Start of DATA FOR THE TASK

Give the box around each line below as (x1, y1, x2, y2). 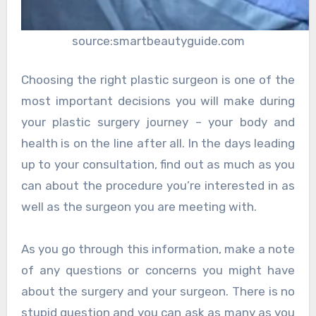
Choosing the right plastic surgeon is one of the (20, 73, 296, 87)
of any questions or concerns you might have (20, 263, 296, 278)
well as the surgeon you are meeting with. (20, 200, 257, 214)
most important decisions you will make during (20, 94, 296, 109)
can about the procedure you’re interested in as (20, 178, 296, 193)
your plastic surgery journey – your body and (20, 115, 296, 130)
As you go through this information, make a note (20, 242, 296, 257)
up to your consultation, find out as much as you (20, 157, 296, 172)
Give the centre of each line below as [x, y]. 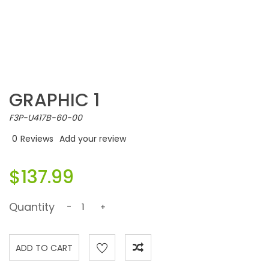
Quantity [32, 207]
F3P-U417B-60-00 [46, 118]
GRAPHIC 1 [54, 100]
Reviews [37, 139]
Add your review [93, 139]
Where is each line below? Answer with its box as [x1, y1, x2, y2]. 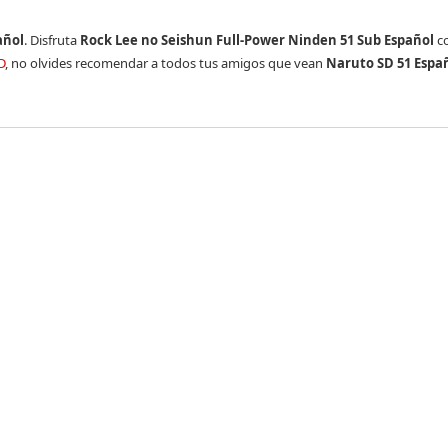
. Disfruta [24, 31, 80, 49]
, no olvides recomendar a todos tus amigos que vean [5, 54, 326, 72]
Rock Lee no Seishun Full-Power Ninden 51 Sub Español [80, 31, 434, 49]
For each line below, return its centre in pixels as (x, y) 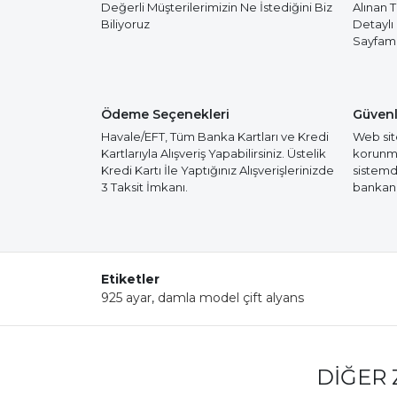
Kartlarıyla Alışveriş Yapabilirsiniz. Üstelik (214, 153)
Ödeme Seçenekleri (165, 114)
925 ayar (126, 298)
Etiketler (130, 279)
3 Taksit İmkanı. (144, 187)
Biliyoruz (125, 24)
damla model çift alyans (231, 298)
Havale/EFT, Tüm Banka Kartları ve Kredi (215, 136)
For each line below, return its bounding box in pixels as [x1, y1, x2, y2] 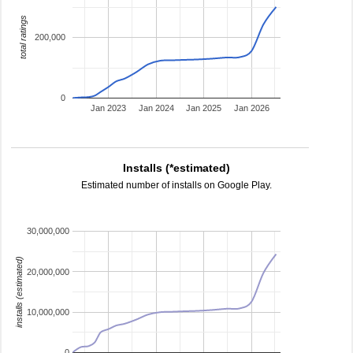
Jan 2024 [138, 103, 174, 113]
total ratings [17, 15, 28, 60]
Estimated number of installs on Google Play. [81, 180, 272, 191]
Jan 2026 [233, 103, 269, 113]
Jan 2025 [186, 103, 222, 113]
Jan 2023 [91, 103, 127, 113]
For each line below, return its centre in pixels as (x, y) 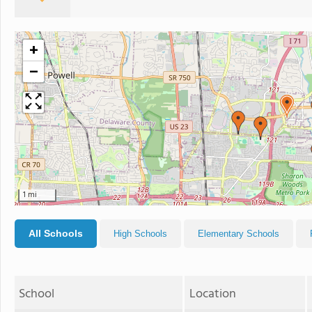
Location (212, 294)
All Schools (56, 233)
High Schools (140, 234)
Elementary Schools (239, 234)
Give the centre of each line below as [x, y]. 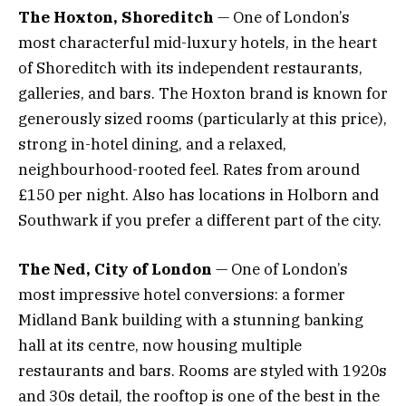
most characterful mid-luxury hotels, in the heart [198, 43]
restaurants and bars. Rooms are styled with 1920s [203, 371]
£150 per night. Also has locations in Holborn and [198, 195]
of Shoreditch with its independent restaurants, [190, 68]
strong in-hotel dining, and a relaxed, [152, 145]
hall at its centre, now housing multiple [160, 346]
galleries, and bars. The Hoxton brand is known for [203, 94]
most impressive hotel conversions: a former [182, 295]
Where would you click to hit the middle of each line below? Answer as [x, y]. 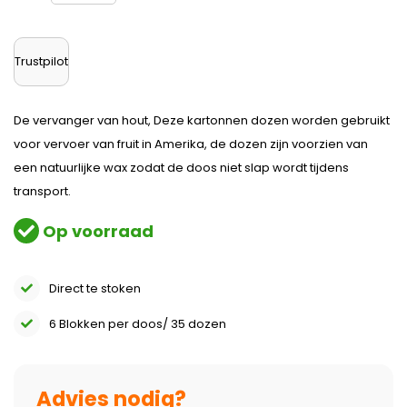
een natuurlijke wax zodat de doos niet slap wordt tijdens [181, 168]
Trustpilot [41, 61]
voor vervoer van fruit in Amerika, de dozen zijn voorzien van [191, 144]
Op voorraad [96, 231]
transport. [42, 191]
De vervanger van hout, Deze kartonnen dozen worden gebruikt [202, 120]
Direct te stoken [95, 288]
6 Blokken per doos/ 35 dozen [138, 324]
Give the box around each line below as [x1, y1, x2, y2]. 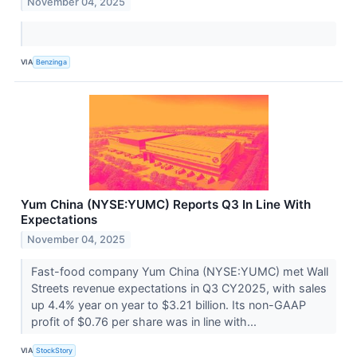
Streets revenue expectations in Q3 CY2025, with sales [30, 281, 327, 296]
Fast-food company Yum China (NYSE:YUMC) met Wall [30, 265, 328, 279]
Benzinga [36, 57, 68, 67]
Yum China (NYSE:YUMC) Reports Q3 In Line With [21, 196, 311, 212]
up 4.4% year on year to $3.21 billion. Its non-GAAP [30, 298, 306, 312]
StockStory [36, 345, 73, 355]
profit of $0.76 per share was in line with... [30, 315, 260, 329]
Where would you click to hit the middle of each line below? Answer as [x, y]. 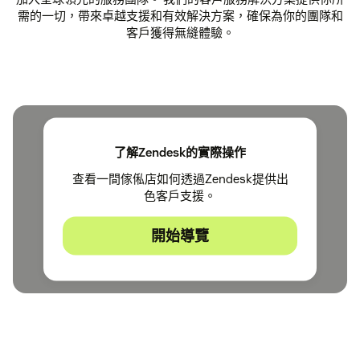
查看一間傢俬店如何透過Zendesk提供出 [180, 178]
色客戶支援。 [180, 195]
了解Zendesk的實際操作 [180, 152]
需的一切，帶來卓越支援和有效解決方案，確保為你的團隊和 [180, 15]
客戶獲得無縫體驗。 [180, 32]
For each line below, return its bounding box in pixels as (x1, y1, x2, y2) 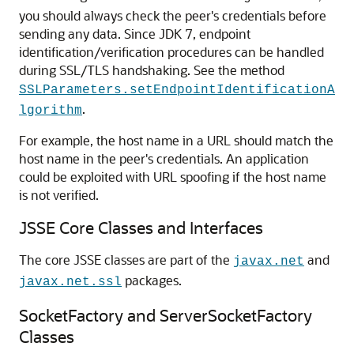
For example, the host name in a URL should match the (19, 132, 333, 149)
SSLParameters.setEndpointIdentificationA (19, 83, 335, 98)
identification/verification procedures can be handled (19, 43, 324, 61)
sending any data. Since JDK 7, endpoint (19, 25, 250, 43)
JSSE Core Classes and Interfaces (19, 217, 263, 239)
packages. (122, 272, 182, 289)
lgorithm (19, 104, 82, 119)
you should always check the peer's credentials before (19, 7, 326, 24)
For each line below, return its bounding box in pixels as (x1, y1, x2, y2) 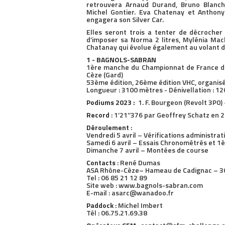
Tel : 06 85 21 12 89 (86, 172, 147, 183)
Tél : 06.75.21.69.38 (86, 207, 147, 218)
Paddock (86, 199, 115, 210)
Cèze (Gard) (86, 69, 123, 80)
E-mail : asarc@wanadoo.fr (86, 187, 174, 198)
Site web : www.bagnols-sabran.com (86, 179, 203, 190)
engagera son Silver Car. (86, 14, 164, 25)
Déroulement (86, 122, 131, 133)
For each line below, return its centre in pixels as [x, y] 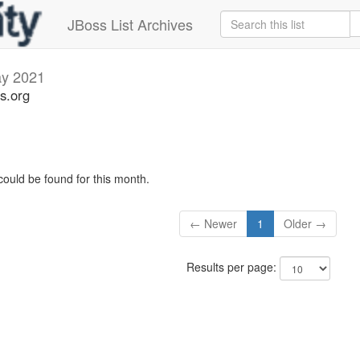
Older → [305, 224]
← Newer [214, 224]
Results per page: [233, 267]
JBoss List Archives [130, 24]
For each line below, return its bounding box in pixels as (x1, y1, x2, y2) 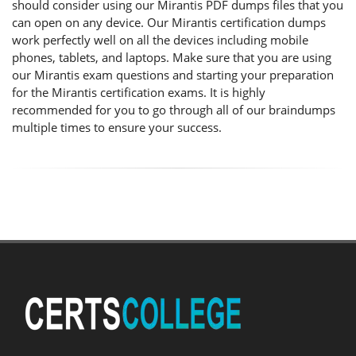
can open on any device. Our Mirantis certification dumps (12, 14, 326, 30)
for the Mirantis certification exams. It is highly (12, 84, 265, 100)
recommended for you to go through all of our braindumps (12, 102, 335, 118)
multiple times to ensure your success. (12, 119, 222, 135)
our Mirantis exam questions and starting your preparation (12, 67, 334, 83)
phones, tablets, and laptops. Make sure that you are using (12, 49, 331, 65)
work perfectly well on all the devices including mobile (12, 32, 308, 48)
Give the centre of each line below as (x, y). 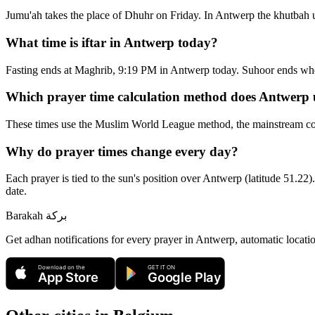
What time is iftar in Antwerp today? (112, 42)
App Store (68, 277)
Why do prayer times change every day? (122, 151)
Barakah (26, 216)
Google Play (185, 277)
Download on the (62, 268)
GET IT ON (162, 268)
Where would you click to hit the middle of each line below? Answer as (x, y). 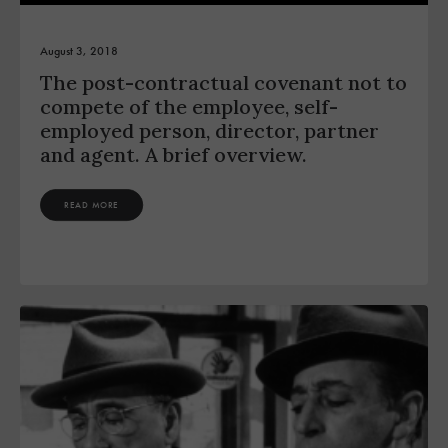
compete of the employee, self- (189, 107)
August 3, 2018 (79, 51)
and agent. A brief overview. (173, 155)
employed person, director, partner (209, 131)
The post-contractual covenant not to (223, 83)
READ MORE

End of DATA FOR THE TASK

(TASK TO CARRY OUT):
Transcribe the records above exactly, skipping pictures.

(TASK OUTPUT):
Give the box around each line below as (x1, y1, x2, y2). 
Choosing the right plastic surgeon is one of the (20, 73, 296, 87)
of any questions or concerns you might have (20, 263, 296, 278)
well as the surgeon you are meeting with. (20, 200, 257, 214)
most important decisions you will make during (20, 94, 296, 109)
can about the procedure you’re interested in as (20, 178, 296, 193)
your plastic surgery journey – your body and (20, 115, 296, 130)
As you go through this information, make a note (20, 242, 296, 257)
up to your consultation, find out as much as you (20, 157, 296, 172)
Give the centre of each line below as [x, y]. 
Quantity [32, 207]
F3P-U417B-60-00 [46, 118]
GRAPHIC 1 [54, 100]
Reviews [37, 139]
Add your review [93, 139]
Where is each line below? Answer with its box as [x1, y1, x2, y2]. 
. Disfruta [24, 31, 80, 49]
, no olvides recomendar a todos tus amigos que vean [5, 54, 326, 72]
Rock Lee no Seishun Full-Power Ninden 51 Sub Español [80, 31, 434, 49]
For each line below, return its centre in pixels as (x, y) 
Kartlarıyla Alışveriş Yapabilirsiniz. Üstelik (214, 153)
Ödeme Seçenekleri (165, 114)
925 ayar (126, 298)
Etiketler (130, 279)
3 Taksit İmkanı. (144, 187)
Biliyoruz (125, 24)
damla model çift alyans (231, 298)
Havale/EFT, Tüm Banka Kartları ve Kredi (215, 136)
For each line below, return its bounding box in pixels as [x1, y1, x2, y2] 
Jan 2024 [138, 103, 174, 113]
total ratings [17, 15, 28, 60]
Estimated number of installs on Google Play. [81, 180, 272, 191]
Jan 2026 [233, 103, 269, 113]
Jan 2025 [186, 103, 222, 113]
Jan 2023 [91, 103, 127, 113]
For each line below, return its centre in pixels as (x, y) 
Location (212, 294)
All Schools (56, 233)
High Schools (140, 234)
Elementary Schools (239, 234)
Give the centre of each line below as [x, y]. 
most characterful mid-luxury hotels, in the heart [198, 43]
restaurants and bars. Rooms are styled with 1920s [203, 371]
£150 per night. Also has locations in Holborn and [198, 195]
of Shoreditch with its independent restaurants, [190, 68]
strong in-hotel dining, and a relaxed, [152, 145]
hall at its centre, now housing multiple [160, 346]
galleries, and bars. The Hoxton brand is known for [203, 94]
most impressive hotel conversions: a former [182, 295]
Where would you click to hit the middle of each line below? Answer as [x, y]. 
een natuurlijke wax zodat de doos niet slap wordt tijdens [181, 168]
Trustpilot [41, 61]
voor vervoer van fruit in Amerika, de dozen zijn voorzien van [191, 144]
Op voorraad [96, 231]
transport. [42, 191]
De vervanger van hout, Deze kartonnen dozen worden gebruikt [202, 120]
Direct te stoken [95, 288]
6 Blokken per doos/ 35 dozen [138, 324]
Give the box around each line below as [x1, y1, x2, y2]. 
Streets revenue expectations in Q3 CY2025, with sales [30, 281, 327, 296]
Fast-food company Yum China (NYSE:YUMC) met Wall [30, 265, 328, 279]
Benzinga [36, 57, 68, 67]
Yum China (NYSE:YUMC) Reports Q3 In Line With [21, 196, 311, 212]
up 4.4% year on year to $3.21 billion. Its non-GAAP [30, 298, 306, 312]
StockStory [36, 345, 73, 355]
profit of $0.76 per share was in line with... [30, 315, 260, 329]
Where would you click to hit the middle of each line below? Answer as [x, y]. 
查看一間傢俬店如何透過Zendesk提供出 [180, 178]
色客戶支援。 [180, 195]
了解Zendesk的實際操作 [180, 152]
需的一切，帶來卓越支援和有效解決方案，確保為你的團隊和 [180, 15]
客戶獲得無縫體驗。 [180, 32]
For each line below, return its bounding box in pixels as (x1, y1, x2, y2) 
For example, the host name in a URL should match the (19, 132, 333, 149)
SSLParameters.setEndpointIdentificationA (19, 83, 335, 98)
identification/verification procedures can be handled (19, 43, 324, 61)
sending any data. Since JDK 7, endpoint (19, 25, 250, 43)
JSSE Core Classes and Interfaces (19, 217, 263, 239)
packages. (122, 272, 182, 289)
lgorithm (19, 104, 82, 119)
you should always check the peer's credentials before (19, 7, 326, 24)
For each line below, return its bounding box in pixels as (x1, y1, x2, y2) 
Tel : 06 85 21 12 89 (86, 172, 147, 183)
Tél : 06.75.21.69.38 (86, 207, 147, 218)
Paddock (86, 199, 115, 210)
Cèze (Gard) (86, 69, 123, 80)
E-mail : asarc@wanadoo.fr (86, 187, 174, 198)
Site web : www.bagnols-sabran.com (86, 179, 203, 190)
engagera son Silver Car. (86, 14, 164, 25)
Déroulement (86, 122, 131, 133)
For each line below, return its centre in pixels as [x, y] 
Older → [305, 224]
← Newer [214, 224]
Results per page: [233, 267]
JBoss List Archives [130, 24]
For each line below, return its bounding box in pixels as (x1, y1, x2, y2) 
can open on any device. Our Mirantis certification dumps (12, 14, 326, 30)
for the Mirantis certification exams. It is highly (12, 84, 265, 100)
recommended for you to go through all of our braindumps (12, 102, 335, 118)
multiple times to ensure your success. (12, 119, 222, 135)
our Mirantis exam questions and starting your preparation (12, 67, 334, 83)
phones, tablets, and laptops. Make sure that you are using (12, 49, 331, 65)
work perfectly well on all the devices including mobile (12, 32, 308, 48)
Give the centre of each line below as (x, y). 
What time is iftar in Antwerp today? (112, 42)
App Store (68, 277)
Why do prayer times change every day? (122, 151)
Barakah (26, 216)
Google Play (185, 277)
Download on the (62, 268)
GET IT ON (162, 268)
Where would you click to hit the middle of each line below? Answer as (x, y). 
compete of the employee, self- (189, 107)
August 3, 2018 (79, 51)
and agent. A brief overview. (173, 155)
employed person, director, partner (209, 131)
The post-contractual covenant not to (223, 83)
READ MORE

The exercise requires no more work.